| Required work |
All the entries need to be duplicated exactly, with the pictures omitted.

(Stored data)
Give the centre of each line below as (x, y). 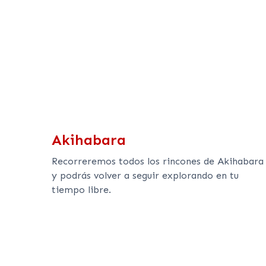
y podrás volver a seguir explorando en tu (145, 175)
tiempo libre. (81, 189)
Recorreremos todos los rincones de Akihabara (158, 161)
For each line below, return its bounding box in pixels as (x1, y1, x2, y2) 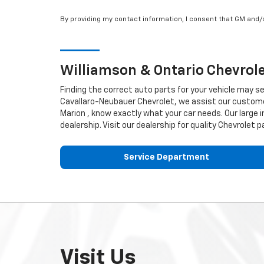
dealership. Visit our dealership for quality (60, 121, 218, 130)
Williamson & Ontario (60, 64, 207, 78)
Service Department (123, 153, 209, 161)
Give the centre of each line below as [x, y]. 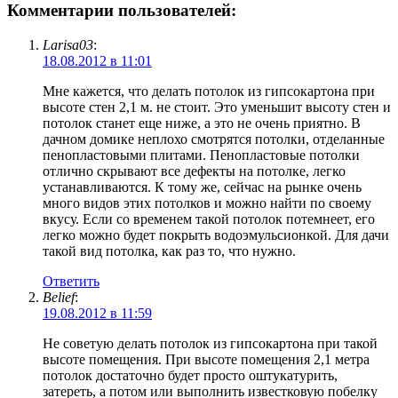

| Response |
Give the centre of each line below as (x, y). 
y podrás volver a seguir explorando en tu (145, 175)
tiempo libre. (81, 189)
Recorreremos todos los rincones de Akihabara (158, 161)
For each line below, return its bounding box in pixels as (x1, y1, x2, y2) 
dealership. Visit our dealership for quality (60, 121, 218, 130)
Williamson & Ontario (60, 64, 207, 78)
Service Department (123, 153, 209, 161)
Give the centre of each line below as [x, y]. 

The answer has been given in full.